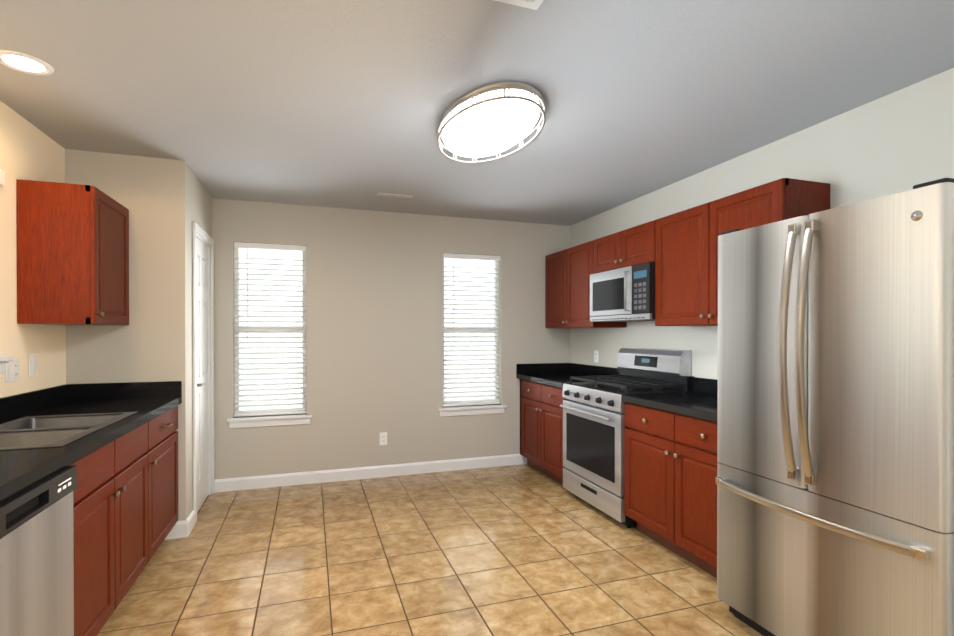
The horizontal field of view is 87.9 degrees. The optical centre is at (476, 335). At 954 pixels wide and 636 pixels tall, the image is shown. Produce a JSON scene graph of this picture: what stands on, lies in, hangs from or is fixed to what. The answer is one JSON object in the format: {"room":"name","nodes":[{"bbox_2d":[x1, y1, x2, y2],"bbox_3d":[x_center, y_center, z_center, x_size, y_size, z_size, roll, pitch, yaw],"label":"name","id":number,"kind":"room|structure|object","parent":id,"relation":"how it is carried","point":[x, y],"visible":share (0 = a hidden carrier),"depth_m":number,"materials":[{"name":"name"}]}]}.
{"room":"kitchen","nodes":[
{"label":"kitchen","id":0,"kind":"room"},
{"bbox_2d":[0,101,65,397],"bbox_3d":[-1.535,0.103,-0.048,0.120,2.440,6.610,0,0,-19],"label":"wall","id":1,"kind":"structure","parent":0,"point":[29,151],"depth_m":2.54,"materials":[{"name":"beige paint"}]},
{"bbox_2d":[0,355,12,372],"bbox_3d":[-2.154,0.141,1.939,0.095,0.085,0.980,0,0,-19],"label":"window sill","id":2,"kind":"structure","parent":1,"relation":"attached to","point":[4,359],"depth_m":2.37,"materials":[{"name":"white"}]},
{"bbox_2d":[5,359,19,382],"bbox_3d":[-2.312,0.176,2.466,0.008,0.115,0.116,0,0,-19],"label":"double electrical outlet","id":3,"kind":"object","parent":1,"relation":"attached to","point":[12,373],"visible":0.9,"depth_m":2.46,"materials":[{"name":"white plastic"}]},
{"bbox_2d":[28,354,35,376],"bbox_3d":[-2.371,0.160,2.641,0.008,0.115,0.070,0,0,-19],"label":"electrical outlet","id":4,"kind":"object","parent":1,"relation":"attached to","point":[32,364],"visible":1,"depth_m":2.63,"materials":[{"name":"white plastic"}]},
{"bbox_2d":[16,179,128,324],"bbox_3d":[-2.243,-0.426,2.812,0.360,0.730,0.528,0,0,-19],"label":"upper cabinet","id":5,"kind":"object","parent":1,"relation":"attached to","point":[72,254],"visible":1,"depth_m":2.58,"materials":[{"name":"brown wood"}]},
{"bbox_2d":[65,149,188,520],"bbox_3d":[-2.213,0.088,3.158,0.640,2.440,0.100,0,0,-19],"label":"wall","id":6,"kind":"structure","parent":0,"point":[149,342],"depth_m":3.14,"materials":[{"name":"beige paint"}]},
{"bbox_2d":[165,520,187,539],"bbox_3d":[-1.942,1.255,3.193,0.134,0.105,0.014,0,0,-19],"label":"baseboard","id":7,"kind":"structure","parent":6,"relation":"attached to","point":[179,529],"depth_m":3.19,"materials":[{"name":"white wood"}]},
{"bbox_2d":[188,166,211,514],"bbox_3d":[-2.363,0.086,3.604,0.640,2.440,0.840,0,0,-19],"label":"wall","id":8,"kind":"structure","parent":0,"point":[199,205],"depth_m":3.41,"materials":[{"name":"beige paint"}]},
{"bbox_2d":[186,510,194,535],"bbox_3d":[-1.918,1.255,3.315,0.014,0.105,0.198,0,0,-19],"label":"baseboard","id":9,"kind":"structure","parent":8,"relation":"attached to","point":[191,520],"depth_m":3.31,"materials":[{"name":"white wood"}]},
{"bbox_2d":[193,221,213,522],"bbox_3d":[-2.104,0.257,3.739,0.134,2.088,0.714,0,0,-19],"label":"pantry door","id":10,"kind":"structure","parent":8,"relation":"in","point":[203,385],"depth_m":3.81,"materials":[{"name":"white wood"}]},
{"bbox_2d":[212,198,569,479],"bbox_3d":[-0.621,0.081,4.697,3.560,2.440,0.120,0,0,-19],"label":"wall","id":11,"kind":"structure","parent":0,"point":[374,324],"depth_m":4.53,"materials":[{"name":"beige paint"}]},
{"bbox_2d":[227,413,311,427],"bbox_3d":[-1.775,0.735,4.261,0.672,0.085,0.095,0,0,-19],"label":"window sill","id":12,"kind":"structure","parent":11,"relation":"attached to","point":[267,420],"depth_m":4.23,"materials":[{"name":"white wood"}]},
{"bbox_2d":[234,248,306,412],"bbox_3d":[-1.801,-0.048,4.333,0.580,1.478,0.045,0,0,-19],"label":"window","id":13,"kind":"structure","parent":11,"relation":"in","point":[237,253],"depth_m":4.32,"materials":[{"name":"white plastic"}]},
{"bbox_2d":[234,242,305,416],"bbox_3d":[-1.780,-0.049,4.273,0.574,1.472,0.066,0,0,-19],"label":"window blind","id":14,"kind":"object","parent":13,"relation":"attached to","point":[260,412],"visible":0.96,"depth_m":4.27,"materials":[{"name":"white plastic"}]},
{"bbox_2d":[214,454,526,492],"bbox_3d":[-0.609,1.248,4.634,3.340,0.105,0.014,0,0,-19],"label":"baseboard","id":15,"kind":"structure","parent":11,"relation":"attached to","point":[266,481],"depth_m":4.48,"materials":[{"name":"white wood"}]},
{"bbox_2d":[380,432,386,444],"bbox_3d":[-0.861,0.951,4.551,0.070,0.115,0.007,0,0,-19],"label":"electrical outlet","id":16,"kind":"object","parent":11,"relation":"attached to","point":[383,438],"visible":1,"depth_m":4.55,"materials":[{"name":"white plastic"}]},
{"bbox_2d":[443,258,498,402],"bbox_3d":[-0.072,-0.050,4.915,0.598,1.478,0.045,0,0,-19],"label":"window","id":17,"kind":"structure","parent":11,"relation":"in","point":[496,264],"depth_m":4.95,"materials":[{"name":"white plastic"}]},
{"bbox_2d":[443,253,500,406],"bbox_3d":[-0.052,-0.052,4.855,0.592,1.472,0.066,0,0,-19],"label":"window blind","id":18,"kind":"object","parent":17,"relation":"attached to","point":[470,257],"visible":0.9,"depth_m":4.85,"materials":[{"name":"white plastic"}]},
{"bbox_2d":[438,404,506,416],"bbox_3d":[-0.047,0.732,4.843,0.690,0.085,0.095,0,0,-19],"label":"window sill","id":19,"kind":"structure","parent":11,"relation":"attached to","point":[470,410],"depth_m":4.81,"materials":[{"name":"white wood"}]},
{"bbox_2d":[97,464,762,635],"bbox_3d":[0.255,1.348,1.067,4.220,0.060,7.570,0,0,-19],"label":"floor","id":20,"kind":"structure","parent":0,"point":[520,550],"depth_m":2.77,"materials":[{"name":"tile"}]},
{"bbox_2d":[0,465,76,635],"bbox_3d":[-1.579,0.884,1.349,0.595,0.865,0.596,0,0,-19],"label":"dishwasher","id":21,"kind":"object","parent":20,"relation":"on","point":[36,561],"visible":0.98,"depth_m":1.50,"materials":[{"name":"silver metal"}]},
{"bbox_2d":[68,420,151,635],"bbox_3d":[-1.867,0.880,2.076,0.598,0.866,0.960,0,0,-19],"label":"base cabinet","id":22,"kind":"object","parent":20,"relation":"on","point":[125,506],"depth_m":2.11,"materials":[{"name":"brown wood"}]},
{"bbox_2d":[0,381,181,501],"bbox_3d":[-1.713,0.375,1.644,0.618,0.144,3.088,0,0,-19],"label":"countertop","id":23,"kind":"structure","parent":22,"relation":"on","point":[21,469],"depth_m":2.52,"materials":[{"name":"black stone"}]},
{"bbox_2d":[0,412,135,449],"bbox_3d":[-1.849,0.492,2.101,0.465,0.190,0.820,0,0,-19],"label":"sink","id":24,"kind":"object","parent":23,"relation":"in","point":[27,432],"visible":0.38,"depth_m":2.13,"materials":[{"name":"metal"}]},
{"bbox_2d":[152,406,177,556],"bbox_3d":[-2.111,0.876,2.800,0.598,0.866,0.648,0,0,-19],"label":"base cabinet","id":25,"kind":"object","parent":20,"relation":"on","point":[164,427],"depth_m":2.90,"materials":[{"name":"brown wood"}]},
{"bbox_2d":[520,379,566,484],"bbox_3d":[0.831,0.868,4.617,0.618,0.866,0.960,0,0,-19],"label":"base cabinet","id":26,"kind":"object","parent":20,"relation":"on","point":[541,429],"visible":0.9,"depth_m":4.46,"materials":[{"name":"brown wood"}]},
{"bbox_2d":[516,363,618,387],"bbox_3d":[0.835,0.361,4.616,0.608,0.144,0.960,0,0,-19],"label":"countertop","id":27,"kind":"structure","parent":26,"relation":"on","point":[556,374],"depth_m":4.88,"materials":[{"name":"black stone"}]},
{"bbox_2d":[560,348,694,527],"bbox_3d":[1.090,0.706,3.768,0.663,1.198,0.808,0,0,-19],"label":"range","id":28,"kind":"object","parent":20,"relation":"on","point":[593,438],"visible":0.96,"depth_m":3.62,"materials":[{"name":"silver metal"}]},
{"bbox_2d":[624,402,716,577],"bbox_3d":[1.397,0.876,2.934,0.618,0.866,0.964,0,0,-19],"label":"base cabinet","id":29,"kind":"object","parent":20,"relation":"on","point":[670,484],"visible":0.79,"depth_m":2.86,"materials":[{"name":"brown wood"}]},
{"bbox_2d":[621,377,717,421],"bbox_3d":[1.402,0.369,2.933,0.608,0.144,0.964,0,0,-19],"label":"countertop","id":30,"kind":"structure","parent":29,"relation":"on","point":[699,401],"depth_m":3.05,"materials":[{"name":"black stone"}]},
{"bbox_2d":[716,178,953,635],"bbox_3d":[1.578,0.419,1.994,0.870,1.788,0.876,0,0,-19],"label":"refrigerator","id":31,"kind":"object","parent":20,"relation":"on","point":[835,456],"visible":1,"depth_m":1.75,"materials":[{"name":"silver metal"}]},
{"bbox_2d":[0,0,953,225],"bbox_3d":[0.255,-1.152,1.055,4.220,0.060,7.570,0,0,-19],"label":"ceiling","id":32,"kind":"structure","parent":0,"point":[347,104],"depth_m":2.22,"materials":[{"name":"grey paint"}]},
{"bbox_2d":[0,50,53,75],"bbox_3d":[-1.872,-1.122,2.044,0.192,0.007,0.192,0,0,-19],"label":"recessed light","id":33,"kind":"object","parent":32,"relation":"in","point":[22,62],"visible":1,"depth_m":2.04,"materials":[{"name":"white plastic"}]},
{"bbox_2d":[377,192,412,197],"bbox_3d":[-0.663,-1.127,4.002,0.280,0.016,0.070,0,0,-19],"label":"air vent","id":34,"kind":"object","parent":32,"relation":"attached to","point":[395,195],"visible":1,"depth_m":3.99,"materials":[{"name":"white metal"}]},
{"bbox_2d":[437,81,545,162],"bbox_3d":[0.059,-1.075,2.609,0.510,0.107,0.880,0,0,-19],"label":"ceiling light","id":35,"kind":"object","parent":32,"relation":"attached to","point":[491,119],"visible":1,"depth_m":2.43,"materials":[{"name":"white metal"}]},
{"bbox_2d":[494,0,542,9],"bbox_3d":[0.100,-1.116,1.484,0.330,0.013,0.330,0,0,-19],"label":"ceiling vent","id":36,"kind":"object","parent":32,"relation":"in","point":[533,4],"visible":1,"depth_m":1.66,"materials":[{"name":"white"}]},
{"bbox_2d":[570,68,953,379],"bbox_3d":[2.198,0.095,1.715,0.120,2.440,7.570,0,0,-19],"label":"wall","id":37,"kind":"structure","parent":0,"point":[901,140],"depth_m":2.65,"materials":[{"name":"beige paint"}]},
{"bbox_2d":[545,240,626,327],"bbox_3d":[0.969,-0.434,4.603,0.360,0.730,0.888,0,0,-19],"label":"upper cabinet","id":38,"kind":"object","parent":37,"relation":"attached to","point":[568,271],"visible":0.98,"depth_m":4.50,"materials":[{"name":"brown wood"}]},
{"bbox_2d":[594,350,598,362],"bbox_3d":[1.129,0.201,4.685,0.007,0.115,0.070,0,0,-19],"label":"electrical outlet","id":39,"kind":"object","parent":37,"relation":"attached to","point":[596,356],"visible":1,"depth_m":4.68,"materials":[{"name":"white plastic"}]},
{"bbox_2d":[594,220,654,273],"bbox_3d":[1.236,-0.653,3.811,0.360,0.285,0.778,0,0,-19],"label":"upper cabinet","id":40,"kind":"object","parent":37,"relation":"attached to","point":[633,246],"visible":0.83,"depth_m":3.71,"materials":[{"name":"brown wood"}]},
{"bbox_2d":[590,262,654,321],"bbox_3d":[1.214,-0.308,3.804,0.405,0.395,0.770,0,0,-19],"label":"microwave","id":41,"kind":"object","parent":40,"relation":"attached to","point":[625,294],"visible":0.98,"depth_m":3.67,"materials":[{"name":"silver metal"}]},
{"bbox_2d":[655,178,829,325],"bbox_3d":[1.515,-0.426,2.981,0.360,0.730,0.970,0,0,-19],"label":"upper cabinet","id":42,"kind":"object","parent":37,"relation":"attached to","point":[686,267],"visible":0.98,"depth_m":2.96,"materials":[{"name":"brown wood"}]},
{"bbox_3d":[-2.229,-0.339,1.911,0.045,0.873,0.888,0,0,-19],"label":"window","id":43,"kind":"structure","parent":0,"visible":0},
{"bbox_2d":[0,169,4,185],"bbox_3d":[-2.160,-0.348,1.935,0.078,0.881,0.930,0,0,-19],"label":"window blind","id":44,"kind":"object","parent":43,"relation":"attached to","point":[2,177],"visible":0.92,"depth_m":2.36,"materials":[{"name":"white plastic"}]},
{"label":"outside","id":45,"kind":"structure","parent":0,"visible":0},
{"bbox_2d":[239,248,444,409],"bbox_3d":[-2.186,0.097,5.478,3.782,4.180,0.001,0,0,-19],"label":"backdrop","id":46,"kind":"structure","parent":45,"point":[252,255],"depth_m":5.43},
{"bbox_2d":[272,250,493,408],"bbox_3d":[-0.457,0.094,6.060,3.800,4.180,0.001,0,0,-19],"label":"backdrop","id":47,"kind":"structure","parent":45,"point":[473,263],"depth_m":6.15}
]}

···

● Instructions to follow: Give nothing but the count of lines in the listing above that hold the string "nodes".

● Result of this exercise: 2